However, there's one place in the world where slavery is still regarded
as entirely acceptable, indeed where it is flourishing as never
before, led like so many things by the ubiquitous forces of American
capital. Having plundered the third world with impunity for so long,
first-world capitalism has now turned its attention to the incarcerated
working class in its own prisons, potentially a rich source of exploitable
labour.
For
all the talk of the liberties supposedly enshrined in the European
Convention of Human Rights and the domestic Human Rights Act, many
of them evaporate in the fine print, and prisoners are given few
rights at all. Even forced labour is considered entirely acceptable.
As
in prisons elsewhere, compulsory work has long been an intrinsic
part of the British penal experience, but the prisoncrats have rarely
had the audacity to imagine they could turn a profit from a belligerent
workforce. All that has changed with the establishment of a Prison
Industrial Complex based upon the American blueprint, a model of
repression being taken up across Europe and beyond. For much of
the past decade, British prisoners have been subdued and manipulated,
coerced and tricked into a compliant state, not least through the
Incentives and Earned Privileges (IEP) Scheme, one of the state's
more subtle and ingenious methods of subjugation. Prisoners are
now ripe for exploitation by private capital.
The
private prison companies are making profits as never before; they
have a big investment in New Labour's Draconian penal policies in
every sense, initially subsidising a massive prison building programme,
while reaping enormous profits in return. Group 4's Altcourse Prison,
for example, has paid for itself in only 3 years, with the next
22 years of its contract being pure profit for the company.
Increasingly,
these companies are also able to make a fast buck from forced prison
labour, doubly exploiting those they incarcerate. Last year prison
labour made £52.9 million for private companies and for the State.
The
token remuneration prisoners receive for their labour is still remarkably
small, with prisoners earning pennies rather than pounds for an
hour's work, but even these pitifully small wages are seen as fair
game by capitalism.
Intrinsic
to the IEP scheme is the restriction of incoming property and commodities;
in some gaols prisoners cannot even have so much as a postage stamp
sent in. At the same time prisoners are required to purchase more
and more things than ever before, because of cutbacks in prison
spending, subsidising their own incarceration. Though sometimes
the "needs" created are false ones, in many prisons it is even necessary
for prisoners to buy their own toilet cleaner, and they are increasingly
having to feed themselves.
So-called
"special orders", which allowed prisoners to purchase goods from
other sources, were outlawed some years ago (when the IEP scheme
was introduced) so everything has to be purchased from the prison
canteen, the penal equivalent of the company store. Even remand
prisoners are being prevented from having the most basic items sent
in, and with prisoners in England and Wales spending £500,000 per
week on canteen goods this monopoly is another attractive proposition
for the ever-greedy forces of capitalism.
The
private prison companies are in an ideal position; they own the
prisons, they own the workshops, and they own the company store.

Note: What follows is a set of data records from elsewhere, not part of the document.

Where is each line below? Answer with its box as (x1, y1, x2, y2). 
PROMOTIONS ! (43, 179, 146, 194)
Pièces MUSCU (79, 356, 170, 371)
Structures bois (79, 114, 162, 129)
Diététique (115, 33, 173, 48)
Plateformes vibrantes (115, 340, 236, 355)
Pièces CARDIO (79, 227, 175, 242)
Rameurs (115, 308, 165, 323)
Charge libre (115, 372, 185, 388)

Prisoners not only spend their pitiful wages at the company store,
but their own money, or money sent to them by friends and family
(which the IEP scheme rations so as to encourage greater work productivity
and overall compliance.)
Currently,
however, the vast majority of British prisons are still in the hands
of the State, with private companies being increasingly reluctant
to take on crumbling Victorian gaols rather than build their own
(which offers far greater long-term profits.) But even here, the
company store monopoly is an attractive proposition for a greedy
company, and over the past few years one outfit has become ubiquitous,
running prison canteens up and down the country - a company called
Aramark.
Aramark
are yet another US import grown fat on the misery of incarceration.

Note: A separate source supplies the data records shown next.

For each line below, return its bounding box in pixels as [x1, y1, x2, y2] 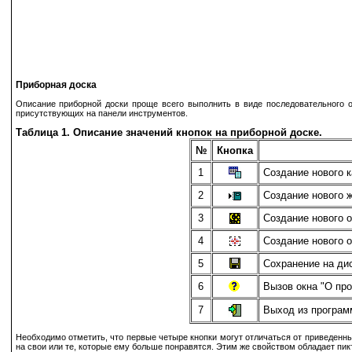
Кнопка [216, 144, 253, 156]
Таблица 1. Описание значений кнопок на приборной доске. [15, 126, 322, 138]
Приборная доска [15, 79, 97, 90]
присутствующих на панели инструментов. [15, 108, 188, 118]

In the States they are contracted to do prison catering and cleaning,
just as they are here in addition to running prison canteens (Aramark
also operates in detention centres.) Exploiting prison labour directly
and indirectly, Aramark has an annual turnover of $7.3 billion,
making a profit of $1.6 billion, over the past 6 years. The company
boasts that it treats its customers as "long-term partners" and
claims to be a "company where the best people want to work." Unfortunately
the prisoners who are forced to pack prison ration packs for Aramark
have little choice in the matter, and by the look of their canteen
workers they don't have a great deal of choice either.
Aramark
has been assured of a total monopoly over their captive clientele,
and consequently insist that individual prisons enforce the strictest
possible rules so that they profit from absolutely everything a
prisoner purchases. Aramark has been handed (or rather sold) a captive
hold over prison policy.
We're
not even allowed to choose birthday cards ourselves. Consumer legislation
is routinely When Aramark takes control of a prison canteen, prices
go up (sometimes doubling) and the quality and range of goods comes
down. The high mark-up "Happy Shopper" brand (and to a lesser extent
their own house brand) is Aramark's stock-in-trade, but in some
cases they are even selling prison-issue items.
Prisoners'
spending is predictable, particularly as it is being limited to
a smaller and smaller range of products, and orders have to be placed
anything up to a week in advance. Goods are brought in to the prisons
pre-bagged for distribution, reducing costs to an absolute minimum.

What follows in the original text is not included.